Required work »
Your reply should consist only of the lines from the one holding "Chance nodes –" to the last line of the data below, written out exactly and without pictures.

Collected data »
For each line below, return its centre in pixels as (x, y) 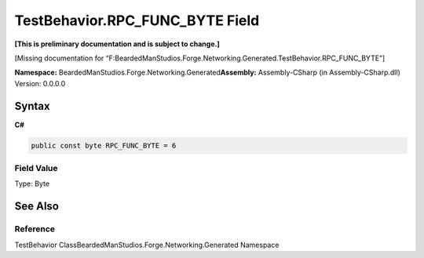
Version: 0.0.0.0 (40, 83)
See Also (37, 207)
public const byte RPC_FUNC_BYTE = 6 (104, 145)
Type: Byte (32, 184)
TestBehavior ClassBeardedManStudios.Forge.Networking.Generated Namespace (147, 245)
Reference (35, 229)
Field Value (36, 168)
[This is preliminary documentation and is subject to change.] (117, 44)
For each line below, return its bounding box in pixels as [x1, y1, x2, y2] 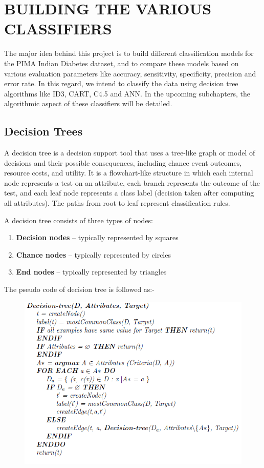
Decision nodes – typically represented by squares [16, 232, 179, 243]
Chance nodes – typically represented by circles [16, 249, 171, 260]
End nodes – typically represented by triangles [16, 266, 167, 277]
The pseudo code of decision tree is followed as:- [4, 284, 155, 295]
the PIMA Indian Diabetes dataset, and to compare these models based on [4, 57, 239, 68]
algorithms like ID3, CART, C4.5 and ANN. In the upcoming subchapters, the [4, 88, 250, 99]
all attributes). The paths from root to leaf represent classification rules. [4, 198, 230, 208]
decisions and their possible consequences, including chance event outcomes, [4, 157, 242, 168]
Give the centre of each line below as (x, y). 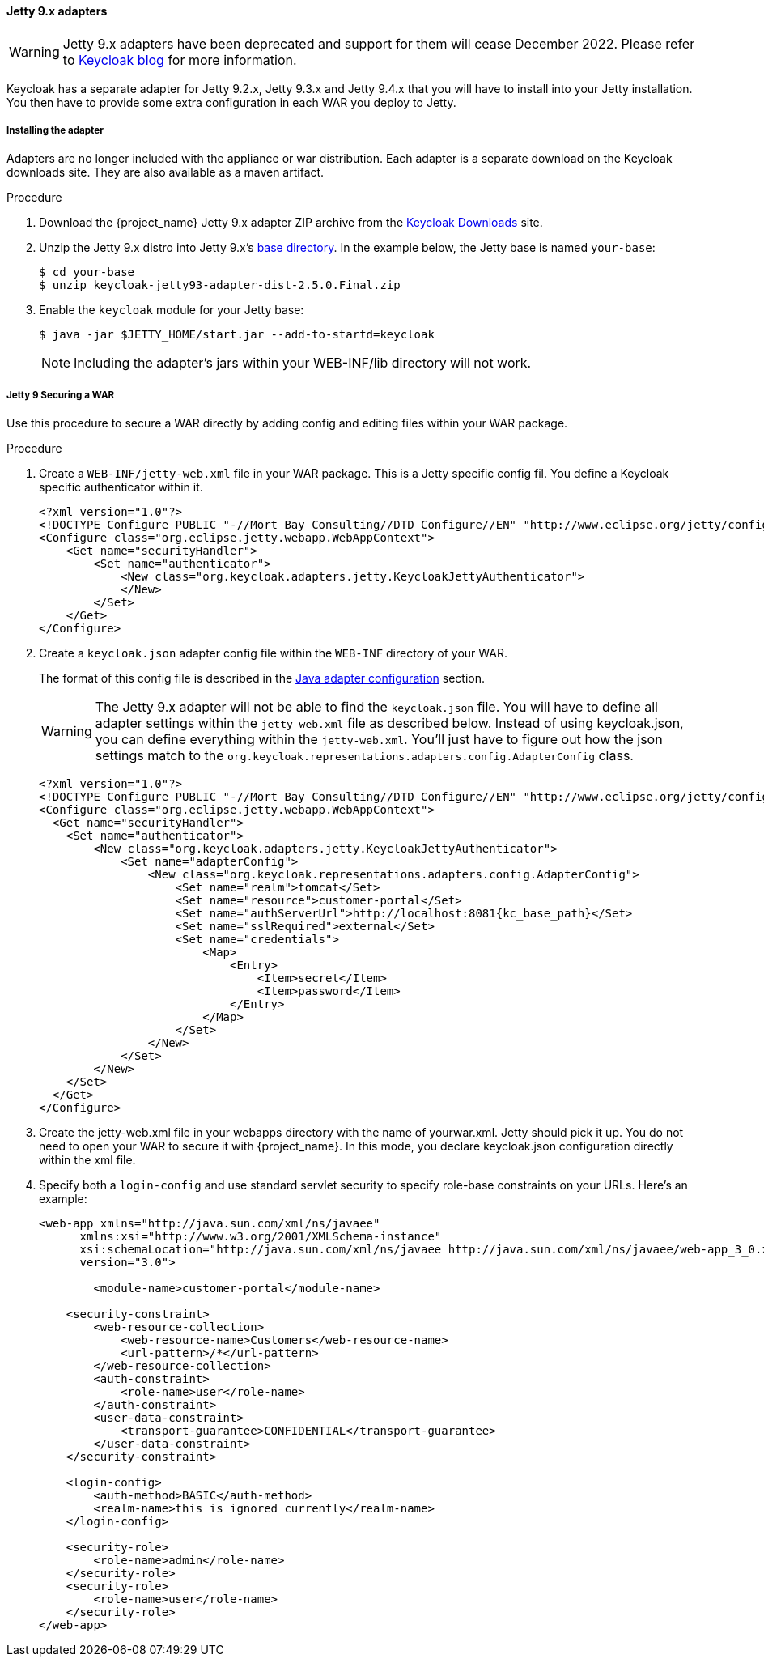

Result »
Chance nodes – typically represented by circles [16, 249, 171, 260]
End nodes – typically represented by triangles [16, 266, 167, 277]
The pseudo code of decision tree is followed as:- [4, 284, 155, 295]
the PIMA Indian Diabetes dataset, and to compare these models based on [4, 57, 239, 68]
algorithms like ID3, CART, C4.5 and ANN. In the upcoming subchapters, the [4, 88, 250, 99]
all attributes). The paths from root to leaf represent classification rules. [4, 198, 230, 208]
decisions and their possible consequences, including chance event outcomes, [4, 157, 242, 168]
Give the centre of each line below as (x, y). 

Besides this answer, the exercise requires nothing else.